What is being asked -
Which lines of the data below contain "title"? Please show them all.

(Collected data entries)
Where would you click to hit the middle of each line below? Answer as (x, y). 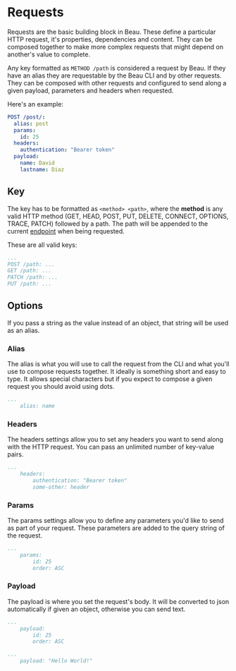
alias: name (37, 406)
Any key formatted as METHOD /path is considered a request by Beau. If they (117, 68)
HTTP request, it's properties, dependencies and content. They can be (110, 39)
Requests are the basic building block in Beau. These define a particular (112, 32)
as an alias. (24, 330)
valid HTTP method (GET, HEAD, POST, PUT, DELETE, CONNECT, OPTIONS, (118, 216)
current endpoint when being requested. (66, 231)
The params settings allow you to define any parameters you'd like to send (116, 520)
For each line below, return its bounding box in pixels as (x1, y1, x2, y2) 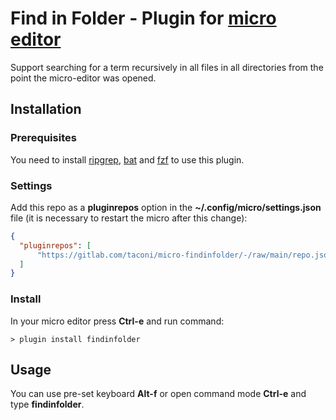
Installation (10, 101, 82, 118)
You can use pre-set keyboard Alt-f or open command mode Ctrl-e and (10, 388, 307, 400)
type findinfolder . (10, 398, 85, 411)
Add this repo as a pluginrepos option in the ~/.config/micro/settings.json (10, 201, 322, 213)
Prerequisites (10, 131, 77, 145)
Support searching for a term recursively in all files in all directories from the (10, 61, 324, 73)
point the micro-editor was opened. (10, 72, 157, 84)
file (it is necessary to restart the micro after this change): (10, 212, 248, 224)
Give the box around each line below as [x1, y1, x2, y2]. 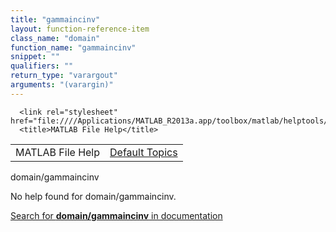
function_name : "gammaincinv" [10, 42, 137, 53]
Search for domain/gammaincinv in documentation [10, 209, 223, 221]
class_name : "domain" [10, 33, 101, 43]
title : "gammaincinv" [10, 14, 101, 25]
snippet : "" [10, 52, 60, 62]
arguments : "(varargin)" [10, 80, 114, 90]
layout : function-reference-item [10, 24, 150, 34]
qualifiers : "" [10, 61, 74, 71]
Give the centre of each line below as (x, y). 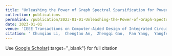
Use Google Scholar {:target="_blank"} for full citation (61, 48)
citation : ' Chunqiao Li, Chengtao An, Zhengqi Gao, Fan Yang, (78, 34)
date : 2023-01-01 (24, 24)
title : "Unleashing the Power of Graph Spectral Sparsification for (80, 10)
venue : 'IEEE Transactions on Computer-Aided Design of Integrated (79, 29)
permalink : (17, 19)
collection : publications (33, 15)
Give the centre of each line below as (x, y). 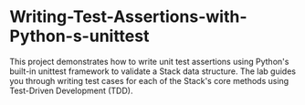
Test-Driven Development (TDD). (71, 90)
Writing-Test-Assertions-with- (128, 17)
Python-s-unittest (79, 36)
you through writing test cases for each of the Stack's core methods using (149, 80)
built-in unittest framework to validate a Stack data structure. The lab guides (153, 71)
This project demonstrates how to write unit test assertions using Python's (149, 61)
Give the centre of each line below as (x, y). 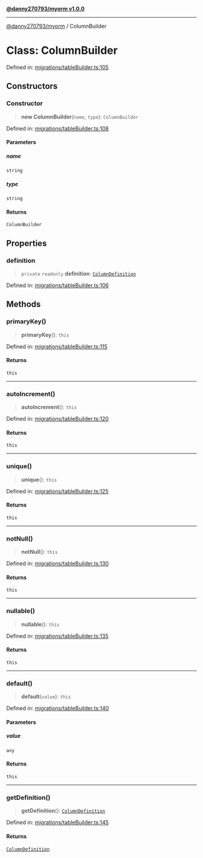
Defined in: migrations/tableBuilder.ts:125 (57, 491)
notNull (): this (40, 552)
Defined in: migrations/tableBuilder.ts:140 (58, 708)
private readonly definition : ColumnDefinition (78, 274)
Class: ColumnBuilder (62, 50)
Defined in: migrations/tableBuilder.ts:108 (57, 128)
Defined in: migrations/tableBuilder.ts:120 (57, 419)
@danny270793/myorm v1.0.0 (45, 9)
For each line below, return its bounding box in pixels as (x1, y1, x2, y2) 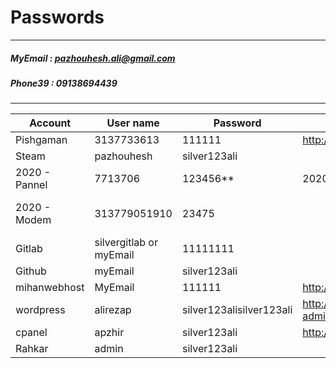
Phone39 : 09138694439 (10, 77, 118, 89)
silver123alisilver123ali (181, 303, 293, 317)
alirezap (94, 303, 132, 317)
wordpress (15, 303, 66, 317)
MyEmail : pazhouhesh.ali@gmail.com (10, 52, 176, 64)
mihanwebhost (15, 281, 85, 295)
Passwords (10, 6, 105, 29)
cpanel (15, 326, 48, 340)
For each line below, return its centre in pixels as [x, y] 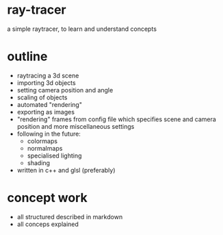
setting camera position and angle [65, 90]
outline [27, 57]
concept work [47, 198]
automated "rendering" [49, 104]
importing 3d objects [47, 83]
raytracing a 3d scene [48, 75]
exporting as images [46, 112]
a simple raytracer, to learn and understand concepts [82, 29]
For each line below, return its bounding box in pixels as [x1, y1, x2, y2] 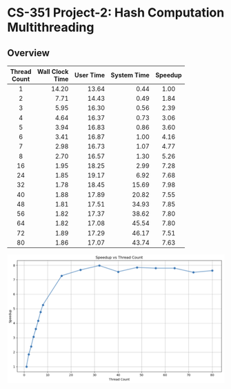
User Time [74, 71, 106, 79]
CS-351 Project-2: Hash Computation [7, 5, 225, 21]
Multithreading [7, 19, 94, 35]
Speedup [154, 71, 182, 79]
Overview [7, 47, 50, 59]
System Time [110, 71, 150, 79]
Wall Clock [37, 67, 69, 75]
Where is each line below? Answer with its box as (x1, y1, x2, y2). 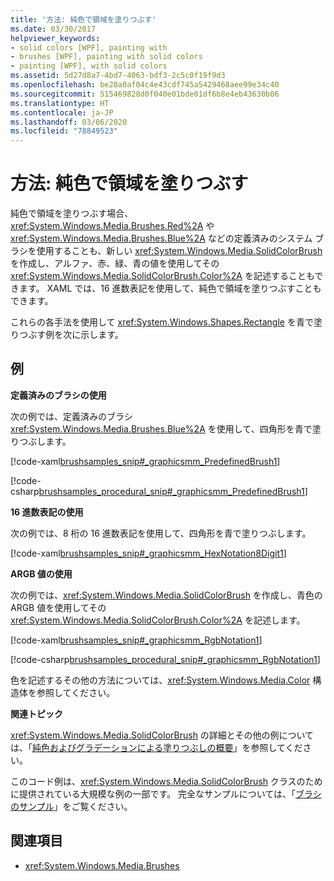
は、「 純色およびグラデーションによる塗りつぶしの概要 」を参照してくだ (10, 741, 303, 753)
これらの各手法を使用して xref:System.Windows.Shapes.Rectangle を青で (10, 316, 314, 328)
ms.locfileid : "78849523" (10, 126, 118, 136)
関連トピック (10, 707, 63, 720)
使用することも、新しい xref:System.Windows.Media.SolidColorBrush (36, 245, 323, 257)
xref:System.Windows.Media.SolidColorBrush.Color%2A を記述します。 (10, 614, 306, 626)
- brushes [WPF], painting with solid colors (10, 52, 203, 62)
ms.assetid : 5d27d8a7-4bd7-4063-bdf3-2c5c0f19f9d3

Result below -
title : "gammaincinv" [10, 14, 101, 25]
title : "Unleashing the Power of Graph Spectral Sparsification for (80, 10)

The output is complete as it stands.